16 Novembre 2021

Esterometro 2022: le operazioni passive comunitarie

di Roberto Curcu
Scarica in PDF
La scheda di FISCOPRATICO

Con la notizia pubblicata il 4 novembre (“Esterometro 2022: le operazioni attive”) abbiamo cercato di riassumere le problematiche che stanno emergendo riguardo alle nuove modalità di invio dell’esterometro, che saranno in vigore con riferimento alle operazioni effettuate dal 2022.

Se per capire quali siano le operazioni attive soggette al nuovo obbligo è cosa relativamente semplice, qualche problema in più potrebbe sorgere con riferimento all’individuazione delle operazioni passive per cui applicare la nuova procedura.

La norma parla di operazioni “effettuate”, ed utilizza quindi un termine tecnico che potrebbe portare a notevole confusione; ad esempio un acquisto intracomunitario si considera effettuato nel momento in cui parte la merce (ipotizziamo dicembre 2021). Se la stessa arriva nel gennaio 2022, insieme alla fattura, l’operazione viene registrata dal cessionario nei registri Iva del 2022.

Se il nuovo obbligo facesse riferimento alle operazioni “effettuate”, tale operazione non andrebbe nell’esterometro 2022, ma nemmeno in quello 2021, considerato che il provvedimento che regola l’esterometro 2021 prevede di fare riferimento alla data di registrazione delle operazioni.

A fini pratici, chi scrive suggerisce quindi di utilizzare la nuova modalità di invio per tutte le operazioni registrate nel 2022 e che concorrono alle liquidazioni di tale anno.

Come abbiamo visto nell’articolo sulle operazioni attive, la modifica dell’esterometro sembrerebbe meramente informatica; infatti, oggi le operazioni che vengono registrate creano un “record” con i dati che servono per la compilazione dell’esterometro, e tutti i record creati in un trimestre vengono “inseriti” in un file che viene inviato appunto trimestralmente. Dal 2022 si chiede che per ogni operazione venga creato un file, contenente i dati del singolo record, ed inviato entro il 15 del mese successivo.

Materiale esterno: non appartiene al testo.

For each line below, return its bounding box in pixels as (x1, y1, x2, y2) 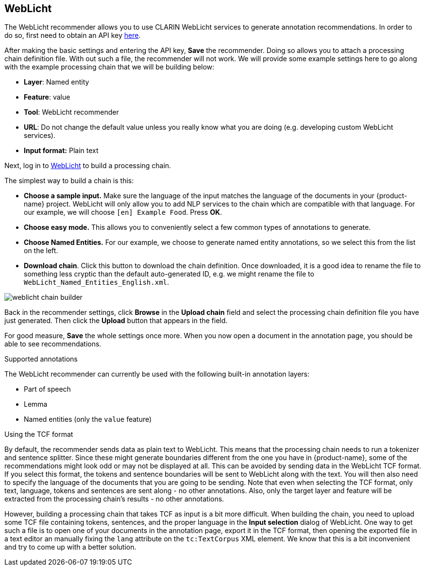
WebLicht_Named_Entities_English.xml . (24, 278, 170, 287)
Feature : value (24, 93, 70, 102)
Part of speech (24, 385, 71, 394)
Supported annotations (4, 355, 78, 363)
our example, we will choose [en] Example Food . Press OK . (24, 208, 222, 217)
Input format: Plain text (24, 146, 99, 155)
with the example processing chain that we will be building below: (4, 63, 215, 71)
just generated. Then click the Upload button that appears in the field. (4, 316, 228, 325)
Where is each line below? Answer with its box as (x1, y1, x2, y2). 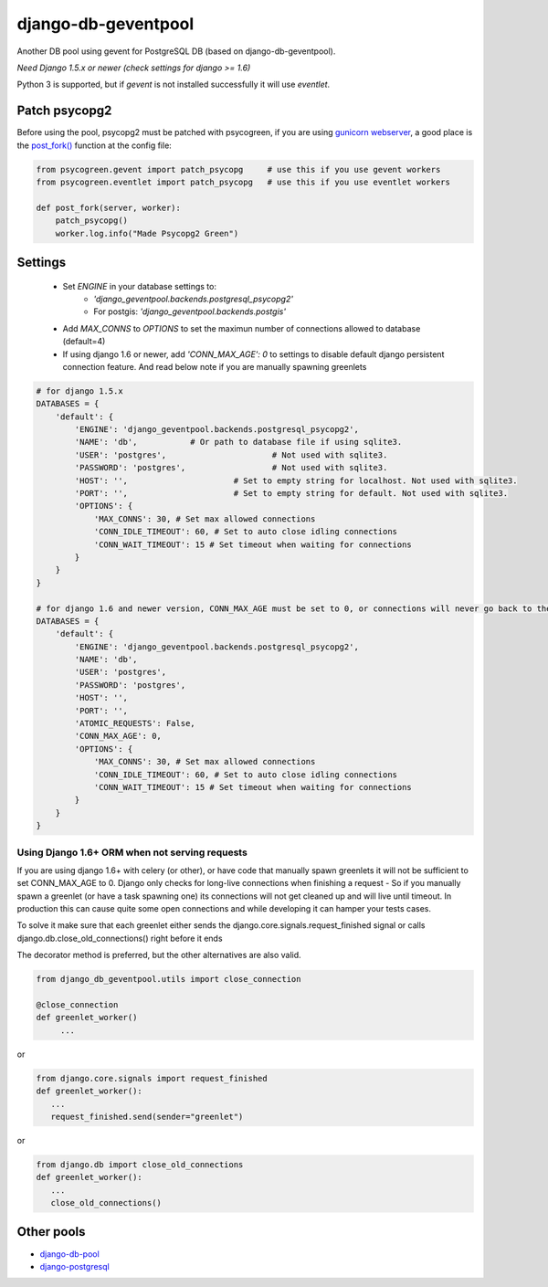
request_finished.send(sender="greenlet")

Se abbiamo visto che per quanto riguarda le operazioni attive questo invio singolo dei dati, anziché cumulativo, non porta a grandi complicazioni, per le operazioni passive le complicazioni sono maggiori, e derivano anche dal fatto che – per adempiere correttamente alle norme sull’esterometro – è necessario che siano adottate in maniera corretta e tempestiva le procedure del reverse charge.

Reverse charge significa inversione contabile, e cioè che l’adempimento Iva che normalmente grava sul soggetto cedente/prestatore, nel reverse charge ricade sul cessionario/committente, il quale deve annotare nei propri registri vendite (fatture emesse o anche corrispettivi) l’operazione, per poi registrare la stessa operazione nel registro acquisti, per esercitare, se ne sussiste la facoltà, il diritto alla detrazione dell’imposta; tali annotazioni nei registri vendite avranno una precisa annotazione nel quadro VJ della dichiarazione (il quale prevede l’indicazione di diversi campi per ciascuna operazione con soggetti esteri che comporta l’applicazione del reverse charge), mentre la fase di acquisto confluirà, insieme alle operazioni interne, nel quadro VF della dichiarazione.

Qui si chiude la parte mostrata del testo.